HP_LaserJet_1012_USB_00CNFD157101_HPLIP	HP LaserJet 1012	Lokalna drukarka	HP LaserJet 1012, hpcups 3.9.12	Wstrzymana - "ready to print"

Co powoduje, że drukarka została wstrzymana?Last edited by radek-s on Sun Jan 10, 2010 1:46 am; edited 1 time in total

----------

## dylon

 *radek-s wrote:*   

> 
> 
> Co powoduje, że drukarka została wstrzymana?

 

Pewnie cups w wersji 1.4.x  :Razz: 

Mnoswo ludzi ma problemy uzywajac tej wersji z drukarkami na usb.

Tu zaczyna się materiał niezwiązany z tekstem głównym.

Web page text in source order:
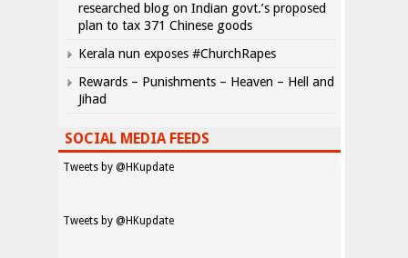
researched blog on Indian govt.’s proposed
plan to tax 371 Chinese goods
Kerala nun exposes #ChurchRapes
Rewards – Punishments – Heaven – Hell and
Jihad
SOCIAL MEDIA FEEDS
Tweets by @HKupdate
Tweets by @HKupdate

Ja dalem sobie spokoj i zostalem przy 1.3.x...

----------

## SlashBeast

wrzuc hplip i zmien sterownik na ten dostarczany z hplip a nie z cupsa.

----------

## radek-s

hplip mam.

gdzie znajduje sie sterownik od hplip?

----------

## radek-s

Przeglądając różne fora, doszedłem do wniosku że trwałe usunięcie problemu jest niemożliwe. W związku z tym jedyną metodą na sprawne działanie jest powrót do cups v3.x

Opisany bug wiele razy został już zgłoszony...

----------

## SlashBeast

raczej v1.3 a nie v3.

----------